Mehr Sicherheit durch weniger Atomwaffen?
In seinem Krieg gegen den internationalen Jihad hat das amerikanische Sicherheitsestablishment innert weniger Wochen drei schwerwiegende Schläge einstecken müssen. Zuerst ermordete der muslimische Psychiater Major Nidal Malik Hasan in Fort Hood zwölf US-Soldaten, dann scheiterte ein Selbstmordattentat gegen Flug 253 der Northwest-Delta nach Detroit nur knapp, und schliesslich wurden sieben CIA-Geheimdienstler durch einen von einem jordanischen Offizier gelenkten Doppelagenten umgebracht. Bei allen drei Zwischenfällen haben die Verbrecher ein amerikanisches Ziel ins Visier genommen – Militärbasen und ein Flugzeug.
Gefährliches Szenario
Diese Reihe von Pannen war deutlich im Gesicht von US-Präsident Barack Obama erkennbar, als er an einer Pressekonferenz Entschlossenheit markieren wollte, effektiv aber machtlos und frustriert erschien. Zur Diskussion im Weissen Haus waren zwar jede Menge hochrangige Angehörige der Administration, aber kein Mitglied der Historischen Abteilung des State Department eingeladen.
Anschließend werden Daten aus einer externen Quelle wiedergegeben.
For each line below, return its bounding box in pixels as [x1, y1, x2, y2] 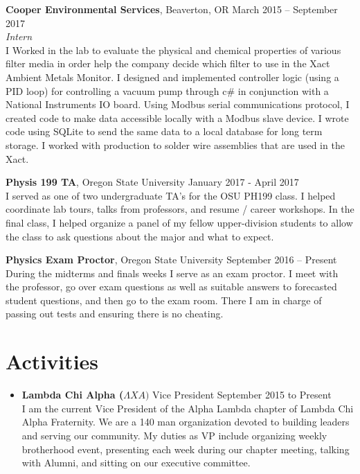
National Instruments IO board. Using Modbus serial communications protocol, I [6, 97, 350, 112]
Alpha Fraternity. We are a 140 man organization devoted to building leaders [21, 414, 350, 429]
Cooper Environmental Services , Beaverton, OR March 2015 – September [6, 2, 338, 16]
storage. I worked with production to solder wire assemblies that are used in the [6, 137, 345, 152]
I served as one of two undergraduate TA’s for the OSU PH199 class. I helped [6, 188, 336, 202]
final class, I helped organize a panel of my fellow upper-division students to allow [6, 215, 353, 229]
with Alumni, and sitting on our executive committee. [21, 455, 251, 470]
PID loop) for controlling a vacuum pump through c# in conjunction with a [6, 83, 329, 98]
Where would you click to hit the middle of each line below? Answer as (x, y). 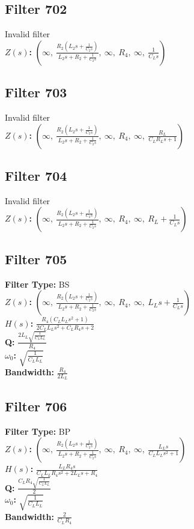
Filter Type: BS (37, 284)
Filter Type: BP (38, 431)
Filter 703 (36, 92)
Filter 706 (36, 406)
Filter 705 (36, 258)
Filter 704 (36, 175)
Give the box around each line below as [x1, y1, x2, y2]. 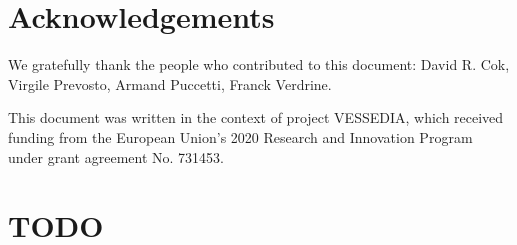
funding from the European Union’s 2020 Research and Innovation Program [8, 126, 473, 147]
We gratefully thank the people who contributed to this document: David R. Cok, [8, 54, 510, 75]
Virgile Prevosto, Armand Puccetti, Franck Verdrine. [8, 73, 332, 94]
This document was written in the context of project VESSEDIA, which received [8, 107, 504, 128]
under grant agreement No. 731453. [8, 146, 224, 167]
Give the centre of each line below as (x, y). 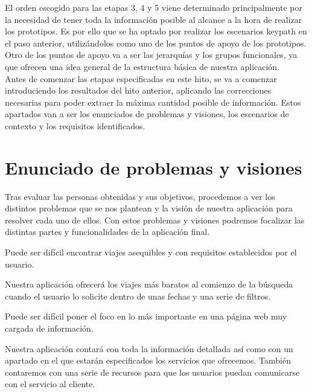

Das ist schade, hätten diese Leute doch die Aufmerksamkeit des Präsidenten und seines Personals auf erst vor einem Monat publizierte Dokumente aus der Periode der Präsidenten Richard Nixon und Gerald Ford gelenkt. Diese Unterlagen zeigen auf, in welchem Ausmass der Terror seine Erscheinungsformen ändert und vor sich hin dämmert, bis er dann mit doppelter Wucht wieder aktiv wird.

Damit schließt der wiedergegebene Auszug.